Azusa, long a working-class community with older, inexpensive housing stock, is trying to change its image. And with $1 million homes currently under construction in one section of the city, it may just succeed.

New home developments are the focus of the east San Gabriel Valley city’s budding revitalization efforts. With 400 new homes under construction, another 450-plus already sold and a 1,500-home development in the planning stages, Azusa is emerging as a classic bedroom community rivaling its more upscale neighbors such as San Dimas and LaVerne.

Looking to attract outsiders who overlooked Azusa in past house-hunting pursuits, city leaders say the new homes supplement the existing tired housing stock that limited the choices available for upwardly mobile residents of the city.

The development efforts are beginning to win support from residents who have rejected earlier plans, including one previous attempt to develop the sprawling Monrovia Nursery property.

“This town has a great future and if we put our cards in the right order it will go,” said Art West, a retiree who’s turned from long-time critic to a supporter of the council majority’s revitalization efforts. “We have a stigma that we’ve got to get over.”

One of the first new developments, called Parkside, is in the southwest corner of town below the 210 Freeway. Homes near the development, which sits on a former brownfield (post-industrial) site, were selling for a median price of $126,000. The developer, Legacy Homes of Pasadena, put a $200,000 price tag on the 82 new homes. “They were scared,” said Dick Stanford, a city councilman who was first elected in 1997. After a year on the market, nearly all the homes have sold, many in the mid-$200,000 range, and the remaining three are priced at $300,000.

Legacy is about to build 33 more homes in a new phase. “That told the tale,” Stanford said. “I wish I’d bought one now.”

Luxury development

Indeed, Stanford is looking at a home in the Mountain Cove development, which straddles the San Gabriel River. Prices range from $400,000 to over $1 million. City Manager Rick Cole bought one in the 350-home Citrus Collections, and another local official in a 26-home extension that’s now under way. “All of this is one reason I’m buying in Mountain Cove,” Stanford said.

The purchases illustrate a key element in the development strategy, which follows “new urbanist” design philosophies (smaller-scale, community-building development with some residential/retail mixed-use). Azusans who graduate from more modest beginnings need stepping-stone digs that will keep them within city limits, instead of moving away.

Azusa was stagnating in the mid-1990s when a new crop of city leaders took office and began trying to raise the city’s poor-cousin status. Known mainly for its industrial base and working-class neighborhoods, Azusa was being overlooked by house hunters altogether.
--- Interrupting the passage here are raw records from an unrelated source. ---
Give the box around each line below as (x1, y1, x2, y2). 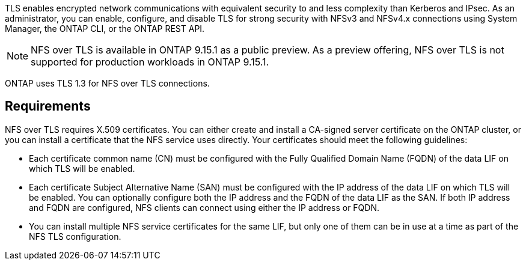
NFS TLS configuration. (29, 231, 121, 242)
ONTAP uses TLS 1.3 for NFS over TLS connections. (5, 78, 210, 88)
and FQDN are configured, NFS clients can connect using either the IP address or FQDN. (29, 202, 379, 213)
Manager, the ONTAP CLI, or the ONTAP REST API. (5, 23, 205, 34)
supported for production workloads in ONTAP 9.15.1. (31, 56, 269, 68)
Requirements (5, 99, 91, 114)
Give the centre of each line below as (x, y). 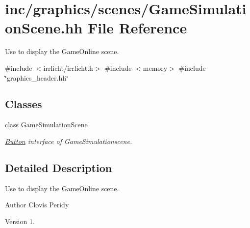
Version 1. (20, 221)
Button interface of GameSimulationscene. (69, 141)
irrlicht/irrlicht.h (68, 68)
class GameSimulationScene (46, 125)
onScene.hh (44, 28)
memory (155, 68)
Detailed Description (59, 167)
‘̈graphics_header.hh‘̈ (37, 77)
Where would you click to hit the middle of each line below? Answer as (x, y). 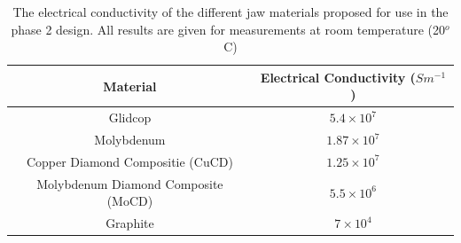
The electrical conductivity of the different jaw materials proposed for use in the (230, 12)
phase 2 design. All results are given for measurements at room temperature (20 (228, 29)
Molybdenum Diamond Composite (130, 183)
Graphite (130, 223)
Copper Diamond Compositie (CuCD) (129, 161)
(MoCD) (130, 201)
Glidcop (130, 118)
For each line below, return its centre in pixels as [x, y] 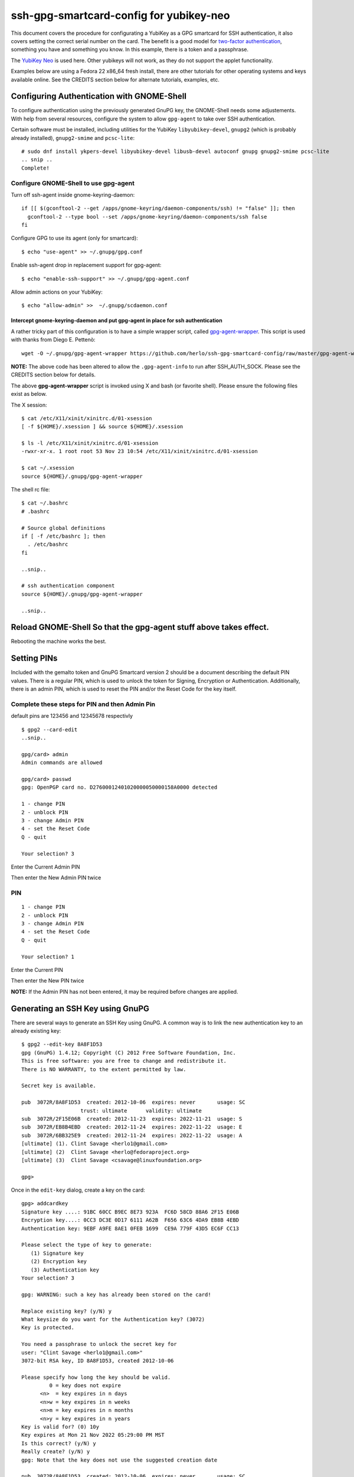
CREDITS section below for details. [53, 375]
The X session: [29, 405]
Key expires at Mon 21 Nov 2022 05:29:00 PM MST [93, 1435]
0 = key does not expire [85, 1386]
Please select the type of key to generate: [87, 1245]
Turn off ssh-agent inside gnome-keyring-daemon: [73, 194]
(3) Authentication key [65, 1270]
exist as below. [29, 394]
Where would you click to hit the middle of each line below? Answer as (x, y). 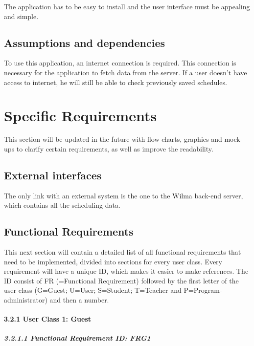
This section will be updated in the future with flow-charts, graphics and (113, 139)
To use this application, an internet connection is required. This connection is (120, 63)
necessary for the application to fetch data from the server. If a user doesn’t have (126, 72)
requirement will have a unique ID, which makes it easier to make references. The (126, 271)
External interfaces (53, 175)
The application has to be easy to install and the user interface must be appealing (127, 6)
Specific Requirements (81, 116)
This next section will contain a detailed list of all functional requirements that (123, 252)
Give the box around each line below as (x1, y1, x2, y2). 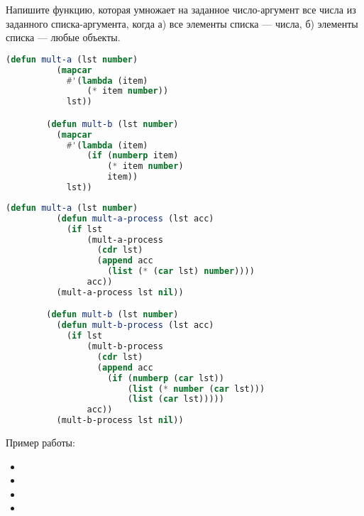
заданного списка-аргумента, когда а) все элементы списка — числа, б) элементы (6, 16, 358, 31)
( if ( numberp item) (87, 150, 179, 161)
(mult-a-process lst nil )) (56, 287, 184, 297)
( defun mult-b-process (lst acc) (56, 320, 214, 331)
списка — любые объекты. (6, 30, 121, 45)
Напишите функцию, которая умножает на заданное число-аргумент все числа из (6, 2, 356, 16)
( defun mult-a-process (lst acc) (56, 213, 214, 224)
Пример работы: (6, 435, 75, 450)
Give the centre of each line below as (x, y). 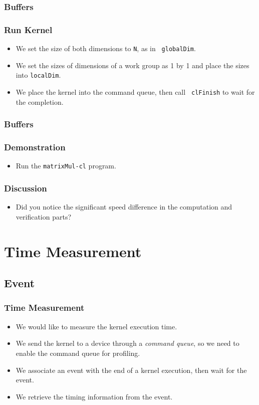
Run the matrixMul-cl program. (66, 166)
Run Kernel (28, 29)
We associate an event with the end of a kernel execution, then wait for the (131, 370)
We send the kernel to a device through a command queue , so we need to (127, 343)
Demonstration (35, 147)
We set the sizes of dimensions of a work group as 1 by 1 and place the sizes (133, 65)
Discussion (26, 188)
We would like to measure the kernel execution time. (96, 326)

By the 1990 census, renters had overtaken homeowners as a majority of Azusa’s population. Crime was up and school test scores were down.

The approach that emerged from a new group that took office in the late 1990s was multi-pronged, but at its center was a bid to draw new blood into the community by encouraging the development of new homes, without alienating the working-class base.

Public participation

Part of the strategy involved opening up the planning process. After the previous plan for the Monrovia Nursery property was rejected by voters in July 1999, city officials started again from scratch, launching a design competition and inviting residents to weigh in with ideas and critiques.

Some of these ideas have been incorporated in a new plan that will be unveiled in final draft form in April. There will be three villages and a mixed-use retail/residential element built around a prospective station on the proposed Gold Line Metro Rail extension.

Meantime, the city has been sprucing up older parts of the city, allowing existing residents to share in the progress. For example, it took $1 million in fees for the 335-home Mountain Cove luxury development, and put it toward a citywide park-revitalization program.